I gave him a forced smile. He did not believe me, of course.
“Okay.” He let go of my hand. “Only remember, I’m close by if you need me.”
But you won’t be close by, I thought later, staring across my living room at a cheap brown and blue copy of the Picasso woman, you’ll be here and I will be in Elsinore. If I go.
And there was the rub. Need I go at all?
It might, after all, be nothing more than some bizarre mistake. What did people use arsenic for, anyway? Rat poison? Or some sort of cleaning job? Might it not have gotten accidentally onto the tea leaves, soaked in, so that a truly innocent and devoted act on the part of Mary Linton was causing her husband to be poisoned?
Then I had only to write to Jeff and tell him what I had learned. He could discover for himself if the tea leaves were accidentally soaked with arsenic (was arsenic liquid, I wondered. And if powder, wouldn’t it be noticed on the leaves when the tea was brewed. )
Of even if his fears were true, if Mary was trying to murder him, then my letter would confirm the fact. He had only to leave.

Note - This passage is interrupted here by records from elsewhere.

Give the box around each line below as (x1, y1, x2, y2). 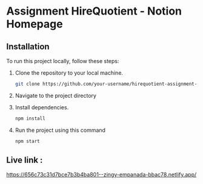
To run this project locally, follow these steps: (6, 58, 119, 64)
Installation (6, 41, 50, 52)
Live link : (6, 155, 43, 165)
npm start (15, 138, 41, 144)
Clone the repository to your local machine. (15, 69, 123, 77)
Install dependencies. (15, 103, 69, 111)
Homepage (6, 17, 63, 31)
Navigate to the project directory (15, 92, 97, 99)
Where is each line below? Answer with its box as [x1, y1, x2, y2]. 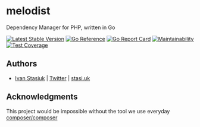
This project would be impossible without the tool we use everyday [6, 107, 170, 115]
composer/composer [6, 114, 58, 121]
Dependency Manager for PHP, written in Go [6, 24, 115, 31]
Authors [6, 59, 37, 69]
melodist [6, 4, 51, 18]
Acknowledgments [6, 92, 79, 102]
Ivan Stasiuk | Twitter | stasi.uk [14, 74, 90, 81]
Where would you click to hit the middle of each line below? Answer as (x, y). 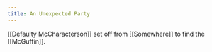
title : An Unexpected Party (49, 14)
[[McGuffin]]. (27, 41)
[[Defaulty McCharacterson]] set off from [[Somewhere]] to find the (106, 34)
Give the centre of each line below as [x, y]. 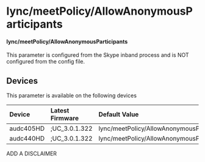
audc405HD [27, 128]
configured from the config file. [46, 62]
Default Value [119, 114]
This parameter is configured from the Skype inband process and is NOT [98, 55]
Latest [60, 111]
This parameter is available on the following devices [72, 95]
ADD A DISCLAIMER [31, 153]
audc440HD [27, 139]
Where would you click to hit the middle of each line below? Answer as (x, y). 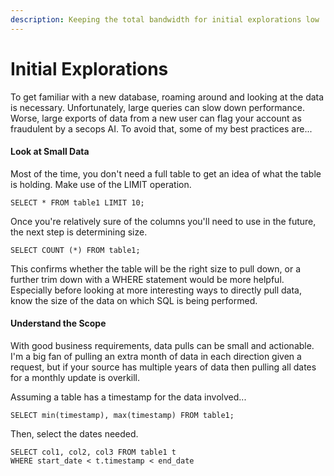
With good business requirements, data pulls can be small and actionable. (162, 345)
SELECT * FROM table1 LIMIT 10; (77, 202)
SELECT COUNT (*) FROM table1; (75, 250)
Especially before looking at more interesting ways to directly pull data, (156, 290)
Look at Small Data (50, 152)
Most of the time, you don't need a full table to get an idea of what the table (166, 173)
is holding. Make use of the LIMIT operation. (101, 184)
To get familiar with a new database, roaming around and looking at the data (167, 97)
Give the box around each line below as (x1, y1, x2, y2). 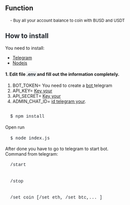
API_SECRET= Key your (12, 93, 61, 99)
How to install (5, 32, 49, 40)
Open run (5, 124, 25, 130)
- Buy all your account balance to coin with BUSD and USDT (9, 17, 125, 23)
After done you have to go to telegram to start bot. (5, 146, 109, 152)
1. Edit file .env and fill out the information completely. (5, 71, 119, 77)
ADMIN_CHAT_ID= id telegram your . (12, 98, 86, 104)
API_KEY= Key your (12, 87, 52, 94)
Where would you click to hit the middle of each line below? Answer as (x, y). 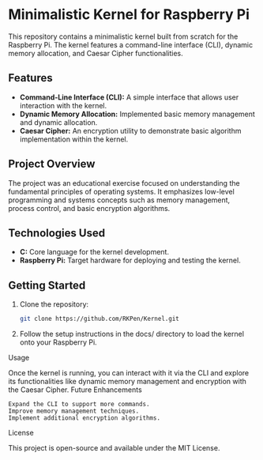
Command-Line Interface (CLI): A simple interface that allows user (129, 97)
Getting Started (47, 285)
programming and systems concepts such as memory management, (119, 200)
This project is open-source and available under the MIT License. (114, 448)
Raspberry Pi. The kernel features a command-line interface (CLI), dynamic (131, 44)
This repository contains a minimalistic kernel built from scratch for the (123, 36)
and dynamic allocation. (58, 122)
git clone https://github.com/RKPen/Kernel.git (99, 319)
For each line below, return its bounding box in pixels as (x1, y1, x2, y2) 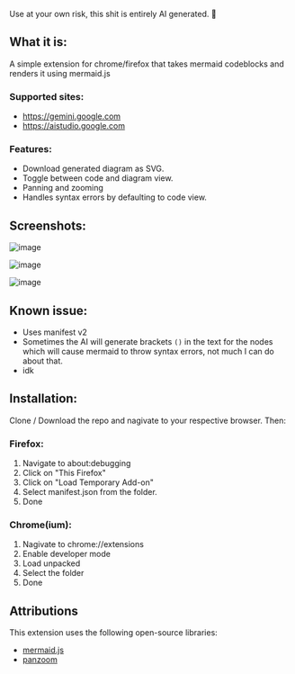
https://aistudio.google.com (22, 121, 126, 131)
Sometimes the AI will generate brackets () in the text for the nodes (22, 337, 273, 347)
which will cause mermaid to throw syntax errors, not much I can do (22, 346, 274, 357)
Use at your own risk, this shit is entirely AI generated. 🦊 (9, 9, 218, 19)
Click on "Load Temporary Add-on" (22, 477, 155, 488)
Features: (9, 143, 52, 156)
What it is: (9, 34, 67, 49)
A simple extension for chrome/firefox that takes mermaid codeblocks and (9, 58, 285, 69)
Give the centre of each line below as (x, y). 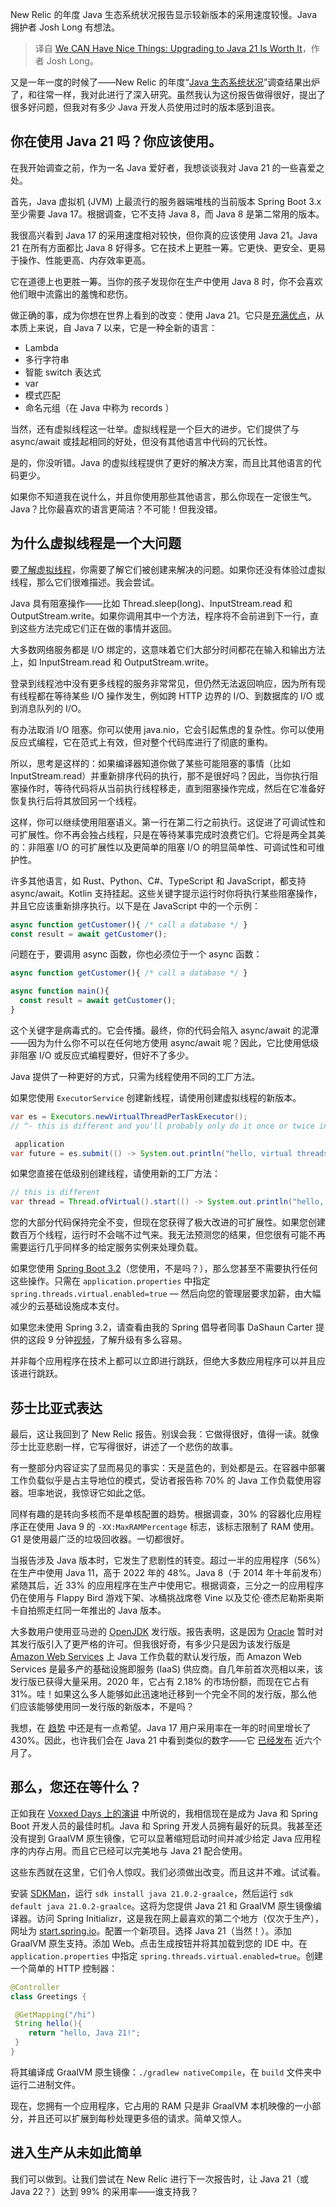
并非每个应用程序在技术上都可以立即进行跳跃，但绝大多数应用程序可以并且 (163, 1361)
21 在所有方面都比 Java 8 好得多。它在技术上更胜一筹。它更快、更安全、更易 (168, 247)
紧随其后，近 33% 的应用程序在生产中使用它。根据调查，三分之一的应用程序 (167, 1585)
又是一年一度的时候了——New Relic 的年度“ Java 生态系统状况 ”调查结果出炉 (165, 82)
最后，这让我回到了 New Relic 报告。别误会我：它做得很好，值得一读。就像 (165, 1434)
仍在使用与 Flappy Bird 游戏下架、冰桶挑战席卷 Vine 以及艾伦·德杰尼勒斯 (158, 1597)
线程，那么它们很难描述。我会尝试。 (85, 582)
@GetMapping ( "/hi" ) (55, 2014)
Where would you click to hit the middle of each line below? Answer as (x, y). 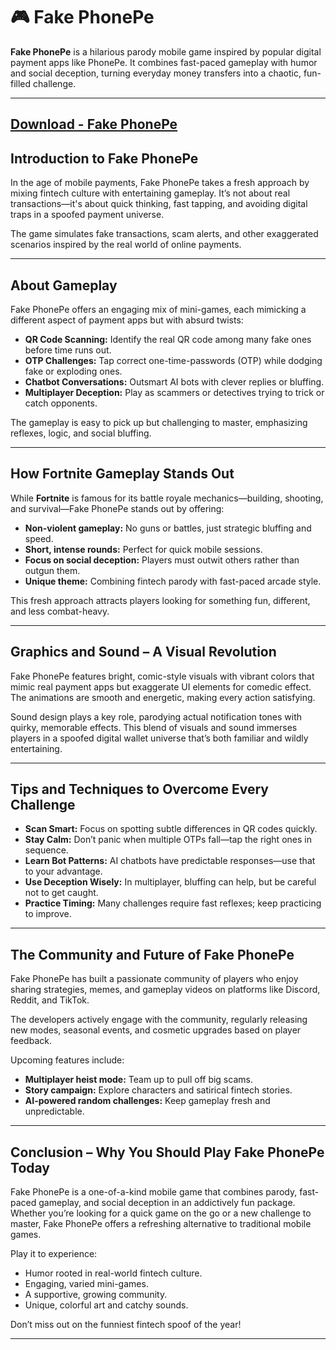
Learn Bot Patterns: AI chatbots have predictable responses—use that (170, 861)
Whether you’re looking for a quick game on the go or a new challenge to (161, 1213)
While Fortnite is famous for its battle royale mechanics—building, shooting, (167, 498)
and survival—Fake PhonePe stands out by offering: (117, 508)
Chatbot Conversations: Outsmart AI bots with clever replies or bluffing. (174, 381)
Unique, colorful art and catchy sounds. (106, 1305)
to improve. (48, 914)
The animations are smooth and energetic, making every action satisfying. (163, 697)
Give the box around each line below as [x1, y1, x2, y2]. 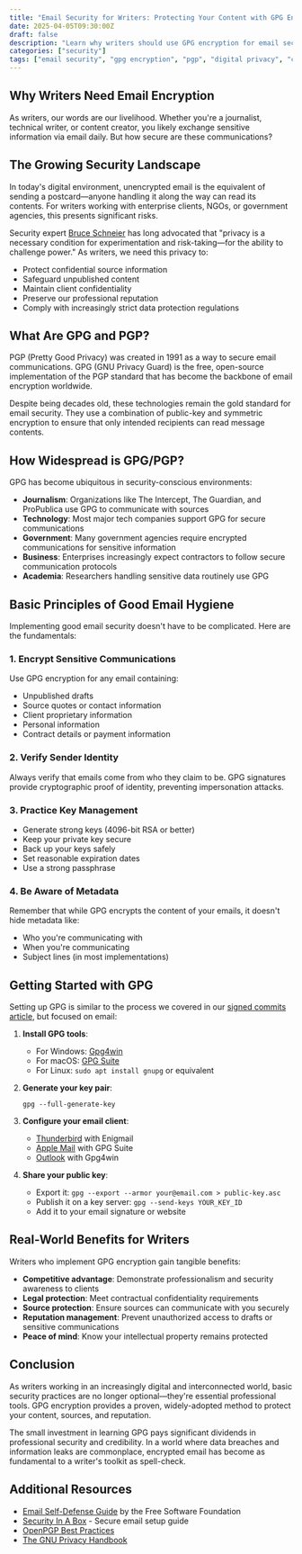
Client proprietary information [22, 710, 133, 721]
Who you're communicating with [22, 932, 144, 943]
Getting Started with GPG [9, 977, 154, 993]
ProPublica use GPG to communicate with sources [22, 504, 209, 515]
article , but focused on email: [9, 1011, 118, 1022]
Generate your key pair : [22, 1082, 112, 1093]
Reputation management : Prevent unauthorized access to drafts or [22, 1311, 273, 1323]
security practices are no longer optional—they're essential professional [9, 1390, 277, 1401]
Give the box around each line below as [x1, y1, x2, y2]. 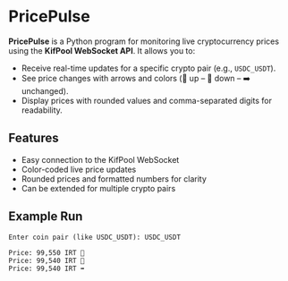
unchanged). [21, 85, 69, 96]
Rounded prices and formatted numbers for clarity [21, 173, 208, 184]
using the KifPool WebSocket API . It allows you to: [8, 45, 196, 55]
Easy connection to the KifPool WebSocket [21, 154, 180, 165]
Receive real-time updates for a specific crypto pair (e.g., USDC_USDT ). [21, 63, 276, 73]
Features [8, 131, 59, 146]
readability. [21, 105, 64, 115]
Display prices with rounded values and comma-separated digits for [21, 95, 273, 106]
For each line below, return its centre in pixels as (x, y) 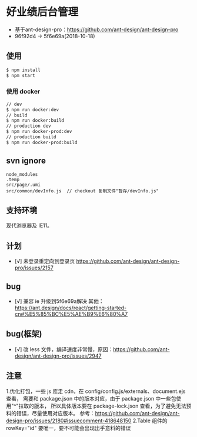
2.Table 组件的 (150, 421)
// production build (31, 137)
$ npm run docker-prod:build (42, 142)
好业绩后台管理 (42, 12)
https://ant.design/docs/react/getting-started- (71, 308)
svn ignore (26, 161)
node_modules (22, 174)
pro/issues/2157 (34, 268)
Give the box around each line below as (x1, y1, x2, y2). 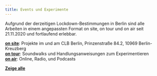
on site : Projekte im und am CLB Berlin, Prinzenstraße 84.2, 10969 (5, 40, 138, 46)
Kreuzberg (5, 45, 26, 51)
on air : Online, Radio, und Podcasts (5, 56, 76, 61)
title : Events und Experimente (5, 7, 69, 12)
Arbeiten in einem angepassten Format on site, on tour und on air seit (5, 25, 144, 32)
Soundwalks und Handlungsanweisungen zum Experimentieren (22, 51, 149, 57)
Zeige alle (5, 65, 25, 71)
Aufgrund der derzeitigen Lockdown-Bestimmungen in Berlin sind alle (5, 20, 145, 26)
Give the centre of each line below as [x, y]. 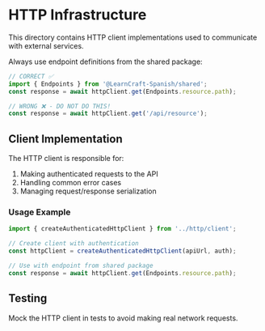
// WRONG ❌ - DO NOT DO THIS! [60, 106]
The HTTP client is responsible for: [66, 159]
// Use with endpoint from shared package [81, 266]
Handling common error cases [71, 183]
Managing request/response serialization [88, 191]
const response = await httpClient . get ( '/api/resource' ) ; [108, 114]
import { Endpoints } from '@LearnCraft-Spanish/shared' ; [108, 84]
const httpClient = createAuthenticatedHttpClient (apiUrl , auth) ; [122, 251]
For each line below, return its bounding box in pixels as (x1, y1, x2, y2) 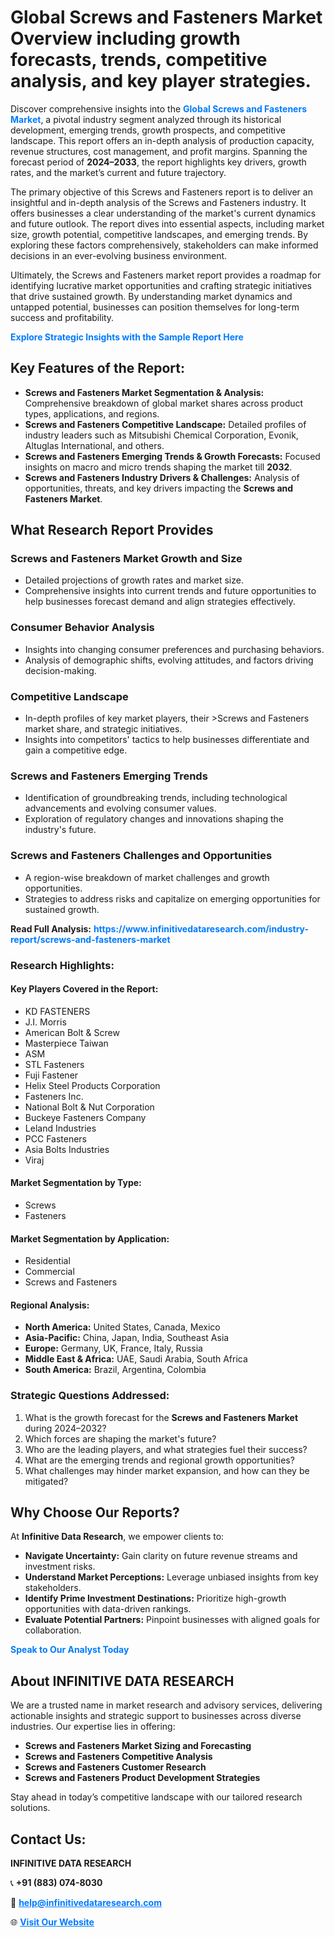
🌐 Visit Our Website (10, 1916, 95, 1928)
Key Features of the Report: (10, 360, 186, 377)
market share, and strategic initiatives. (24, 723, 183, 735)
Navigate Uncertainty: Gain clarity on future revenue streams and (24, 1550, 298, 1562)
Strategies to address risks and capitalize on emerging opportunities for (24, 892, 321, 905)
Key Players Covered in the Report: (10, 983, 159, 995)
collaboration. (24, 1624, 82, 1636)
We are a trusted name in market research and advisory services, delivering (10, 1699, 323, 1711)
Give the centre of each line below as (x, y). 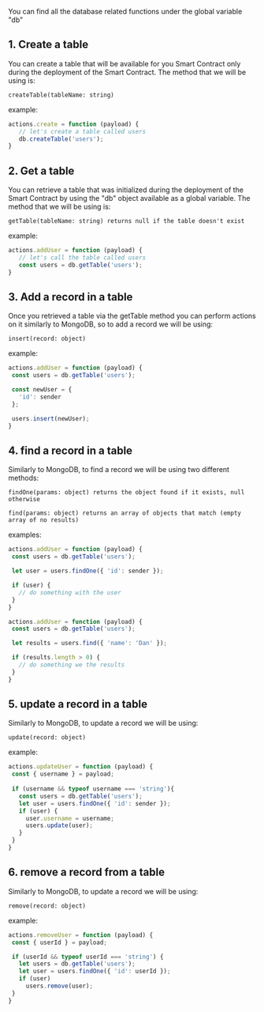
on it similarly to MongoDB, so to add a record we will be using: (111, 324)
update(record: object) (47, 738)
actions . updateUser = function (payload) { (81, 767)
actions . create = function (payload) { (74, 124)
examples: (25, 535)
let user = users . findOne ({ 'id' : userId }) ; (95, 972)
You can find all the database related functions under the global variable (125, 11)
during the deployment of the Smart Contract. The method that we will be (127, 72)
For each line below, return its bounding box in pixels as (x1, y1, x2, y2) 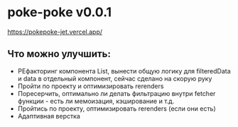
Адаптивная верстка (17, 111, 80, 120)
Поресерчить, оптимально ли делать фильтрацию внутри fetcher (17, 89, 216, 97)
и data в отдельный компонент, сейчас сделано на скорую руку (17, 74, 212, 83)
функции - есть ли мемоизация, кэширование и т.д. (17, 97, 175, 105)
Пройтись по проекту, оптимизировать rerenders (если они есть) (17, 104, 217, 113)
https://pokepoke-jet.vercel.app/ (7, 28, 103, 36)
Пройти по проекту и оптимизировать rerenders (17, 82, 164, 90)
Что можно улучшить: (7, 48, 112, 60)
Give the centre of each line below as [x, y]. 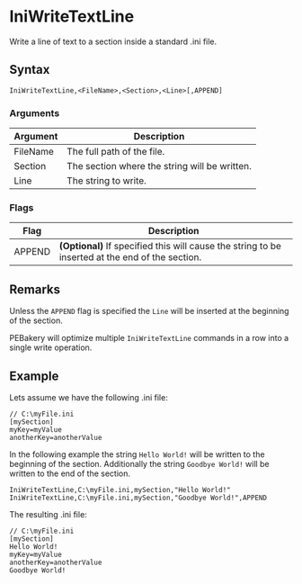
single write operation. [51, 347]
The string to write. [107, 181]
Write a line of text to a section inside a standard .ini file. [113, 41]
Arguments [35, 112]
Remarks [35, 289]
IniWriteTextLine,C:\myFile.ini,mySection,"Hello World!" [120, 490]
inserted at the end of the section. [130, 257]
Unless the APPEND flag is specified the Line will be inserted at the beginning [149, 311]
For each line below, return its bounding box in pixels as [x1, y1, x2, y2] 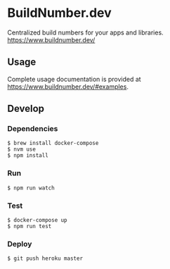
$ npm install [7, 152, 49, 159]
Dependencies [7, 124, 58, 134]
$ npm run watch [7, 184, 55, 192]
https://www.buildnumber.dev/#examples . [7, 82, 129, 91]
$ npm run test [7, 223, 52, 230]
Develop [7, 103, 44, 115]
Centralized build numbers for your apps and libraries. [7, 28, 164, 37]
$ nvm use [7, 146, 37, 153]
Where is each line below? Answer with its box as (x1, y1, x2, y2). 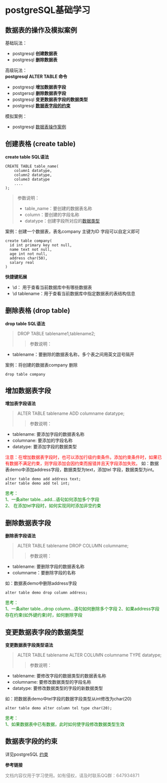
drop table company (5, 372, 46, 377)
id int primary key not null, (9, 242, 72, 247)
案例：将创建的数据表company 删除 (5, 362, 78, 368)
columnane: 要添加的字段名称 (12, 438, 73, 444)
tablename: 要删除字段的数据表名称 (12, 563, 84, 569)
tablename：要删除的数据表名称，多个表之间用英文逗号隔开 (12, 351, 134, 357)
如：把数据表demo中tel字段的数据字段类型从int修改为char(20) (5, 696, 132, 702)
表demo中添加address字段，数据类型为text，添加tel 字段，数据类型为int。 (5, 467, 157, 472)
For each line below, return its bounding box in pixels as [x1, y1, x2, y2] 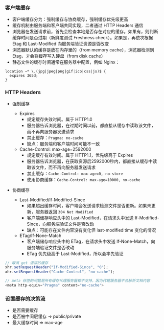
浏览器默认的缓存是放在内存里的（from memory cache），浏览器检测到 [12, 47, 154, 53]
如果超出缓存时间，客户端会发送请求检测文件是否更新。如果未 [26, 202, 152, 209]
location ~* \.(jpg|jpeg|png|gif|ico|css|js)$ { [5, 69, 106, 74]
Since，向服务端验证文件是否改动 [26, 221, 94, 227]
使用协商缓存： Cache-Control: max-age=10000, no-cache [26, 176, 141, 182]
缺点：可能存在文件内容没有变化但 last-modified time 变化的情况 [26, 227, 156, 233]
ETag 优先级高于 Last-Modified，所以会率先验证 [26, 251, 124, 257]
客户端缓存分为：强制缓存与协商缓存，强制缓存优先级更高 [12, 16, 128, 23]
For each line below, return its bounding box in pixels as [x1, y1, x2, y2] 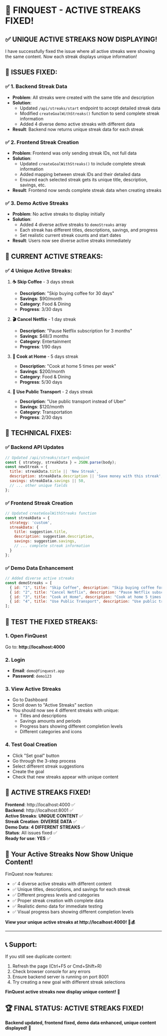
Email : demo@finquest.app [12, 668, 65, 674]
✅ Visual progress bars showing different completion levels [12, 909, 134, 915]
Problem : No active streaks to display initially [12, 211, 105, 217]
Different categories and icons [19, 729, 82, 735]
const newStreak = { [5, 464, 48, 469]
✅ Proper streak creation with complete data [12, 898, 104, 904]
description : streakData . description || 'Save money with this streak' [9, 474, 162, 479]
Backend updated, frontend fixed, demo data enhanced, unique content [5, 1020, 157, 1026]
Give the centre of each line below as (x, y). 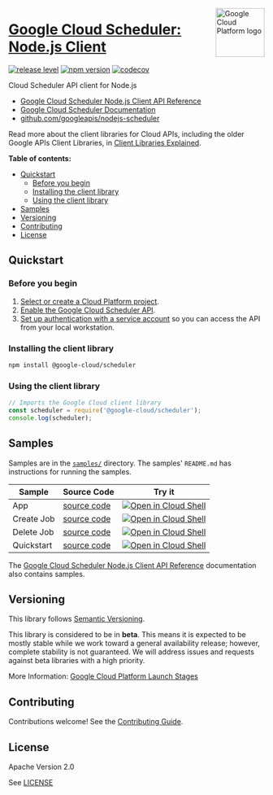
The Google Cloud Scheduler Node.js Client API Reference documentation (132, 565)
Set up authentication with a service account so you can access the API (140, 318)
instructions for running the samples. (70, 471)
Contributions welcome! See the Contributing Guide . (96, 722)
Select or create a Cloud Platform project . (90, 301)
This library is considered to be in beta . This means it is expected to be (127, 635)
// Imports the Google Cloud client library (85, 403)
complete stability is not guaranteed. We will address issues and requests (131, 652)
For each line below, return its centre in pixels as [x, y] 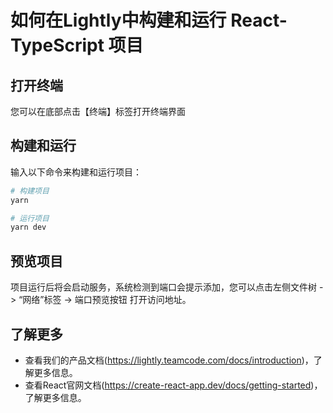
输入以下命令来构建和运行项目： [76, 172]
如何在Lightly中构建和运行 [118, 20]
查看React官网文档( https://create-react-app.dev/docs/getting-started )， [173, 385]
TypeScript [57, 45]
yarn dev [28, 227]
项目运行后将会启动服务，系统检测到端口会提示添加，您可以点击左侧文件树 [163, 287]
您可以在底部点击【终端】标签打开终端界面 [98, 111]
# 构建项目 [30, 191]
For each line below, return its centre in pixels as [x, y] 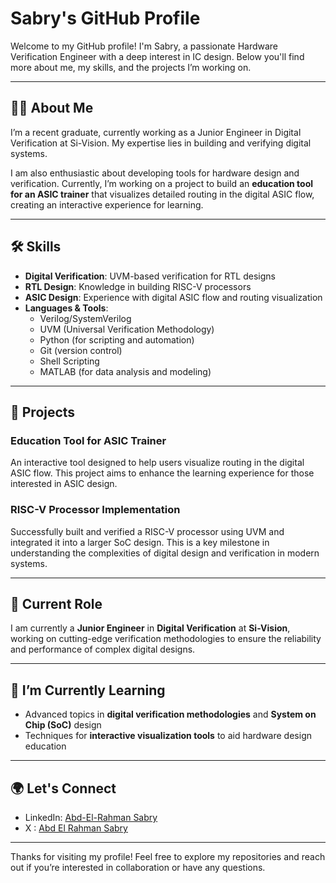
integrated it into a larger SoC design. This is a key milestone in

Except, he had looked really awful that day—was it only two days ago? And how did a man as sick as he obviously was justify wanting to go out for a stroll in winter snow.
I went impatiently into the kitchen to pour myself a cup of coffee. Usually at this time of evening I drank tea, but I had tried that earlier and found it unpalatable.
All right, look at in the worst possible light, I told myself. Suppose Mary Linton was trying to murder Jeff. Suppose he were already sick enough that he could do nothing about it, couldn’t escape, had no one to whom he could turn for help (he had said that, hadn’t he?)
So what did that have to do with me? I wasn’t in love with him. He wasn’t, I was quite sure, in love with me. We had not seen one another for five years and at that time, when I had been in love, he had jilted me. Coldly, cruelly, not caring at all if I nearly died from heartache. I owed him nothing.
Which of course was utter nonsense. Nearly dying from heartache was a far cry from literally dying from arsenic poisoning.
And I did owe him, in the same sense that Jerry owed me some concern and his friend owed Jerry some concern, and so on and on through the whole structure that man had built up for himself and called civilization.
Because we are, in some measure at least, our brother’s keepers. Because there are the dues we have to pay as part of the entire scheme, part of the human race. Because it is necessary to balance the ledger sheet against all the acts of concern and kindness that other people had done to me and would do again.
I went into my tiny bedroom, to my closet. The little overnight case was on the shelf. I took it down, carrying it to the bed. It had a film of dust on it and I got a cloth from the kitchen and dusted it carefully. Then I opened it and began to put things into it.
There was a train shortly after midnight that, with connections, would put me into Elsinore about dawn.
I could not help wondering what time of day Jeff usually had his tea.